YOUR TASK -
If a line in the listing carries the word "Apple", return a copy of that line.

MATERIAL FOR THIS EXERCISE -
---

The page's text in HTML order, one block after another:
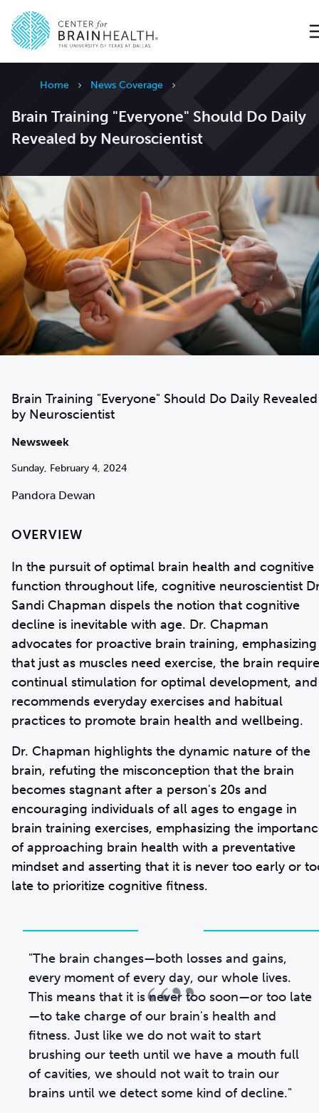
Home News Coverage
Brain Training "Everyone" Should Do Daily
Revealed by Neuroscientist
Brain Training "Everyone" Should Do Daily Revealed
by Neuroscientist
Newsweek
Sunday, February 4, 2024
Pandora Dewan
OVERVIEW
In the pursuit of optimal brain health and cognitive
function throughout life, cognitive neuroscientist
Sandi Chapman dispels the notion that cognitive
decline is inevitable with age. Dr. Chapman
advocates for proactive brain training, emphasizing
that just as muscles need exercise, the brain
continual stimulation for optimal development, and
recommends everyday exercises and habitual
practices to promote brain health and wellbeing.
Dr. Chapman highlights the dynamic nature of the
brain, refuting the misconception that the brain
becomes stagnant after a person's 20s and
encouraging individuals of all ages to engage in
brain training exercises, emphasizing the
of approaching brain health with a preventative
mindset and asserting that it is never too early or
late to prioritize cognitive fitness.
“”
"The brain changes—both losses and gains,
every moment of every day, our whole lives.
This means that it is never too soon—or too late
—to take charge of our brain's health and
fitness. Just like we do not wait to start
brushing our teeth until we have a mouth full
of cavities, we should not wait to train our
brains until we detect some kind of decline."
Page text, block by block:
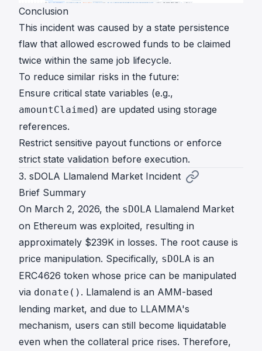
Conclusion
This incident was caused by a state persistence
flaw that allowed escrowed funds to be claimed
twice within the same job lifecycle.
To reduce similar risks in the future:
Ensure critical state variables (e.g.,
amountClaimed) are updated using storage
references.
Restrict sensitive payout functions or enforce
strict state validation before execution.
3. sDOLA Llamalend Market Incident
Brief Summary
On March 2, 2026, the sDOLA Llamalend Market
on Ethereum was exploited, resulting in
approximately $239K in losses. The root cause is
price manipulation. Specifically, sDOLA is an
ERC4626 token whose price can be manipulated
via donate() . Llamalend is an AMM-based
lending market, and due to LLAMMA's
mechanism, users can still become liquidatable
even when the collateral price rises. Therefore,
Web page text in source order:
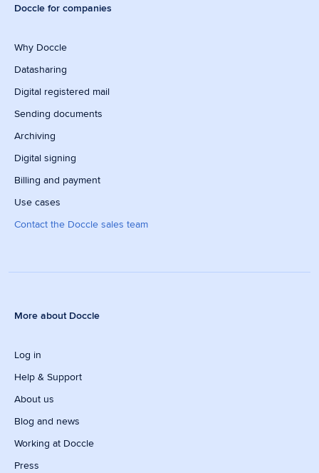
Doccle for companies
Why Doccle
Datasharing
Digital registered mail
Sending documents
Archiving
Digital signing
Billing and payment
Use cases
Contact the Doccle sales team
More about Doccle
Log in
Help & Support
About us
Blog and news
Working at Doccle
Press
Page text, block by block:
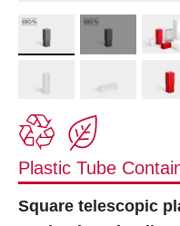
Plastic Tube
Square telescopic
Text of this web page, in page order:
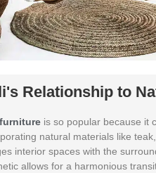
Relationship to
is so popular because it
natural materials like
interior spaces with the
allows for a harmonious
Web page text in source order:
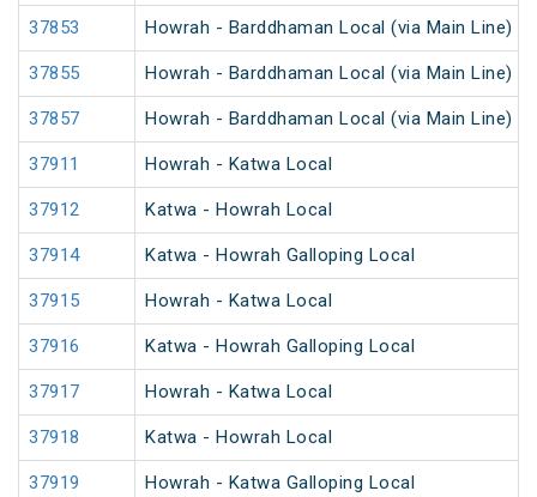
37853 Howrah - Barddhaman Local (via Main Line)
37855 Howrah - Barddhaman Local (via Main Line)
37857 Howrah - Barddhaman Local (via Main Line)
37911 Howrah - Katwa Local
37912 Katwa - Howrah Local
37914 Katwa - Howrah Galloping Local
37915 Howrah - Katwa Local
37916 Katwa - Howrah Galloping Local
37917 Howrah - Katwa Local
37918 Katwa - Howrah Local
37919 Howrah - Katwa Galloping Local
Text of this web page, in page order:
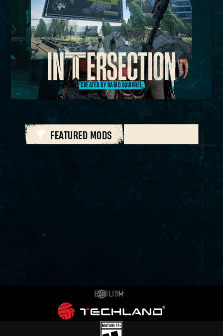
CREATED BY RABID.SQUIRREL
FEATURED MODS
ENGLISH
DEUTSCH
ESPAÑOL
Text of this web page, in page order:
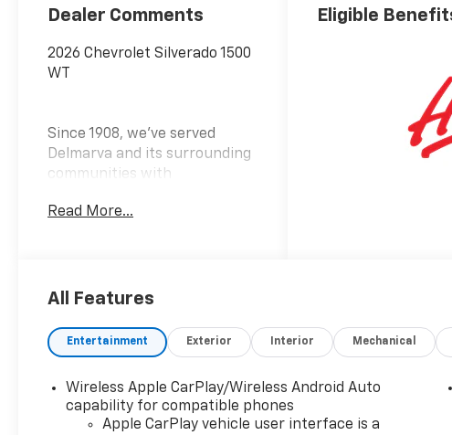
Dealer Comments
2026 Chevrolet Silverado 1500
WT
Since 1908, we've served
Delmarva and its surrounding
communities with
as its longest-standing
Burton Deal! NOBODY! Price
Cash $750 - Bonus Cash
Read More...
Eligible
All Features
Entertainment Exterior Interior Mechanical
Wireless Apple CarPlay/Wireless Android Auto
capability for compatible phones
Apple CarPlay vehicle user interface is a
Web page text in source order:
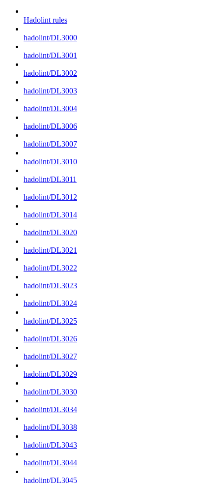
Hadolint rules
hadolint/DL3000
hadolint/DL3001
hadolint/DL3002
hadolint/DL3003
hadolint/DL3004
hadolint/DL3006
hadolint/DL3007
hadolint/DL3010
hadolint/DL3011
hadolint/DL3012
hadolint/DL3014
hadolint/DL3020
hadolint/DL3021
hadolint/DL3022
hadolint/DL3023
hadolint/DL3024
hadolint/DL3025
hadolint/DL3026
hadolint/DL3027
hadolint/DL3029
hadolint/DL3030
hadolint/DL3034
hadolint/DL3038
hadolint/DL3043
hadolint/DL3044
hadolint/DL3045
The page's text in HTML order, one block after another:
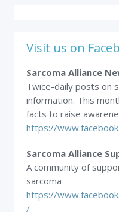
Visit us on
Sarcoma Alliance
Twice-daily posts on
information. This
facts to raise
https://
Sarcoma Alliance
A community of
sarcoma
https://
/
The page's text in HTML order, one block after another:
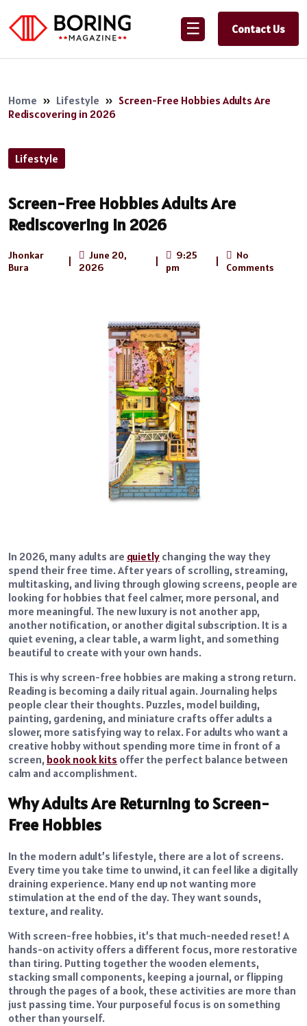
☰ Contact Us
Home » Lifestyle » Screen-Free Hobbies Adults Are
Rediscovering in 2026
Lifestyle
Screen-Free Hobbies Adults Are
Rediscovering in 2026
Jhonkar
Bura
June 20,
2026
9:25
pm
No
Comments
In 2026, many adults are quietly changing the way they
spend their free time. After years of scrolling, streaming,
multitasking, and living through glowing screens, people are
looking for hobbies that feel calmer, more personal, and
more meaningful. The new luxury is not another app,
another notification, or another digital subscription. It is a
quiet evening, a clear table, a warm light, and something
beautiful to create with your own hands.
This is why screen-free hobbies are making a strong return.
Reading is becoming a daily ritual again. Journaling helps
people clear their thoughts. Puzzles, model building,
painting, gardening, and miniature crafts offer adults a
slower, more satisfying way to relax. For adults who want a
creative hobby without spending more time in front of a
screen, book nook kits offer the perfect balance between
calm and accomplishment.
Why Adults Are Returning to Screen-
Free Hobbies
In the modern adult’s lifestyle, there are a lot of screens.
Every time you take time to unwind, it can feel like a digitally
draining experience. Many end up not wanting more
stimulation at the end of the day. They want sounds,
texture, and reality.
With screen-free hobbies, it’s that much-needed reset! A
hands-on activity offers a different focus, more restorative
than tiring. Putting together the wooden elements,
stacking small components, keeping a journal, or flipping
through the pages of a book, these activities are more than
just passing time. Your purposeful focus is on something
other than yourself.
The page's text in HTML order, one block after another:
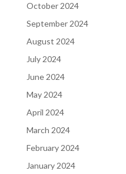
October 2024
September 2024
August 2024
July 2024
June 2024
May 2024
April 2024
March 2024
February 2024
January 2024

---

YOUR RESPONSE -
Wireless Apple CarPlay/Wireless Android Auto
Apple CarPlay vehicle user interface is a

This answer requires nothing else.